Talk about Kafka: compile Kafka source code and build source code environment

Time:2021-11-25

1、 Foreword

The version of Kafka compiled by Lao Zhou here is 2.7. Why use this version to build a reading environment for the source code? Because this version is relatively new. And why don’t I use the version after 2.7? For example, 2.8 is not stable because zookeeper is removed, and the production environment is not recommended. Therefore, the source code is built and studied in version 2.7.

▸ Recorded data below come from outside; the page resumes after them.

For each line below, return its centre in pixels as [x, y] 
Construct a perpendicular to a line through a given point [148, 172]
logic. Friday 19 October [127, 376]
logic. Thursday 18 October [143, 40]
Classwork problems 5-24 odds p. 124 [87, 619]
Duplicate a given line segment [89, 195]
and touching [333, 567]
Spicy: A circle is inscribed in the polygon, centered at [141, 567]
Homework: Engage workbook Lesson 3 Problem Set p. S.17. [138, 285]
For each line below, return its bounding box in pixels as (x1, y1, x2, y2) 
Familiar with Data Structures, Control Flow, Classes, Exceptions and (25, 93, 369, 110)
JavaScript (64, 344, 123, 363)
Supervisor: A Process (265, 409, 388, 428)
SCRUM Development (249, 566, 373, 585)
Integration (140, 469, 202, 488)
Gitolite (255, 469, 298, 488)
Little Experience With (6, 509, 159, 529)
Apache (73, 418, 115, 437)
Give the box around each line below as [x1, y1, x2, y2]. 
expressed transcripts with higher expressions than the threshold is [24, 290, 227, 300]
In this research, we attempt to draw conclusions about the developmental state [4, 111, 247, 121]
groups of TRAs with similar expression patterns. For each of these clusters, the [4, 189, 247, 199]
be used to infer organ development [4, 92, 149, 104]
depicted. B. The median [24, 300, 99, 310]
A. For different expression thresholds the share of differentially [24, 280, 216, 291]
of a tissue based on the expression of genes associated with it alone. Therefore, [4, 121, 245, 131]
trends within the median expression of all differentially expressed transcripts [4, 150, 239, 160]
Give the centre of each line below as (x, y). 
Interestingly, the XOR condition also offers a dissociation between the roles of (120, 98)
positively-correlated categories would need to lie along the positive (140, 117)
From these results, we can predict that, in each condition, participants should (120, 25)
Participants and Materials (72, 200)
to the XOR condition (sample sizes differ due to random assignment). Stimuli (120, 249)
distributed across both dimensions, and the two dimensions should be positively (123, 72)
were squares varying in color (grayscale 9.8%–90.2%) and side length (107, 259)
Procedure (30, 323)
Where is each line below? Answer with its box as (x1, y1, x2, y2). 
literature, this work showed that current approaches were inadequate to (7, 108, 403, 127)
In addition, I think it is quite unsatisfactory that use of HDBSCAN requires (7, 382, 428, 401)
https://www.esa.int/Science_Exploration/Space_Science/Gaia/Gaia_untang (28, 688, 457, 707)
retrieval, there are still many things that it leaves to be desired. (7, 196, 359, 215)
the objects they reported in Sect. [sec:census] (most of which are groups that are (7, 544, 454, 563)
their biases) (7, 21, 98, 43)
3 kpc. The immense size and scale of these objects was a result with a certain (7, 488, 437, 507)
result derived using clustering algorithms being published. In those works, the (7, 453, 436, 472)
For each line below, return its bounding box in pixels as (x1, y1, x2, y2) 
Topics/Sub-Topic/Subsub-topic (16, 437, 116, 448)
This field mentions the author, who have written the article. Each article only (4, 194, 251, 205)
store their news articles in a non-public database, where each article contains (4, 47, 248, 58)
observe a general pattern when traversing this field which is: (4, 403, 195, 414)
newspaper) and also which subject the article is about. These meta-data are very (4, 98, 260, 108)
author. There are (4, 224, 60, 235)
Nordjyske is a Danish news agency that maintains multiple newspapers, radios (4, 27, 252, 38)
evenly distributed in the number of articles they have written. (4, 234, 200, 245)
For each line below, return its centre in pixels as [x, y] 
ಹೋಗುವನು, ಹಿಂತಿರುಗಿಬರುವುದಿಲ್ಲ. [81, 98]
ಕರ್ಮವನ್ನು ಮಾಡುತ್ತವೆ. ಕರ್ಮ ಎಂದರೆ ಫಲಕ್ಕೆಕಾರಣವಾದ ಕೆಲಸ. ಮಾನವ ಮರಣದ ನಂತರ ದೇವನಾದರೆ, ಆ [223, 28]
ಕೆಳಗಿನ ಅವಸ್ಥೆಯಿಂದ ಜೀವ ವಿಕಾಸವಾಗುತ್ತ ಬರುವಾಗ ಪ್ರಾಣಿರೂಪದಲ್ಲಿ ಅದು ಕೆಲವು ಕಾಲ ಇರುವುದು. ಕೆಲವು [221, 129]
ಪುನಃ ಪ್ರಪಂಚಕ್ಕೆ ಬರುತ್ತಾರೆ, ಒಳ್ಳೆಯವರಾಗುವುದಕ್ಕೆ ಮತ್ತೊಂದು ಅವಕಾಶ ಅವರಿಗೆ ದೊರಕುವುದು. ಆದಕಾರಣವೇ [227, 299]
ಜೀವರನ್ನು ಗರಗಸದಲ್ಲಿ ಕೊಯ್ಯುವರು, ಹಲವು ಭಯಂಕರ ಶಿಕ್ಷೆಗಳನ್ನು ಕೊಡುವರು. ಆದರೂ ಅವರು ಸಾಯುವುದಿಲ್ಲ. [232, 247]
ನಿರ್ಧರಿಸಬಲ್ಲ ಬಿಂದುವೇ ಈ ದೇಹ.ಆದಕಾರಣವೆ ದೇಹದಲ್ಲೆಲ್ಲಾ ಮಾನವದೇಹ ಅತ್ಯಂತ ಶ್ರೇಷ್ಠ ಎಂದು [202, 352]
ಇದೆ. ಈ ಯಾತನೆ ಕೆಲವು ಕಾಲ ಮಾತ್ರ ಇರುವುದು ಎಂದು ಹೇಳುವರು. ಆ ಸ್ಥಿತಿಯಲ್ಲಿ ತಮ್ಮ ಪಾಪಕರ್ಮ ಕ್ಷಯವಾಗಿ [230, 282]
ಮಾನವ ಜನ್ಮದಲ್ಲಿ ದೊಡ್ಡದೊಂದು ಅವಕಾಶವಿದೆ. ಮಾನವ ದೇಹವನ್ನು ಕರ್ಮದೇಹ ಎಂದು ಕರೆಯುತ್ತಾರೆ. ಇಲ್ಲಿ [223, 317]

2、 Environmental preparation

  • JDK:1.8.0_241
  • Scala:2.12.8
  • Gradle:6.6
  • Zookeeper:3.4.14

3、 Environment construction

3.1 JDK environment construction

I don’t have to say this. Java Native machines have JDK environment.

3.2 construction of scala environment

Download link:https://www.scala-lang.org/download/2.12.8.html

Talk about Kafka: compile Kafka source code and build source code environment

Lao Zhou here is a Mac OS system. Just look at your system here.

3.2.1 configuring Scala environment variables

The terminal inputs the following commands for editing:

vim ~/.bash_profile

#The path here is where you install
SCALA_HOME=/Users/Riemann/Tools/scala-2.12.8
export SCALA_HOME
export PATH=$PATH:$SCALA_HOME/bin

#Make the environment variable effective and execute it on the command line.
source  ~/.bash_profile

3.2.2 verification

The terminal inputs the following commands:

scala -version

The following prompt appears, indicating that the scala environment is successfully built.
Talk about Kafka: compile Kafka source code and build source code environment

3.3 establishment of gradle environment

First, go to gradle’s official website:https://services.gradle.org/distributions/

As shown below:
Talk about Kafka: compile Kafka source code and build source code environment
We select the release version we want to install. Gradle-x.x-bin.zip is the installation release version that needs to be downloaded, gradle-x.x-src.zip is the source code, and gradle-x.x-all.zip is to download all the files. My local is gradle-6.6.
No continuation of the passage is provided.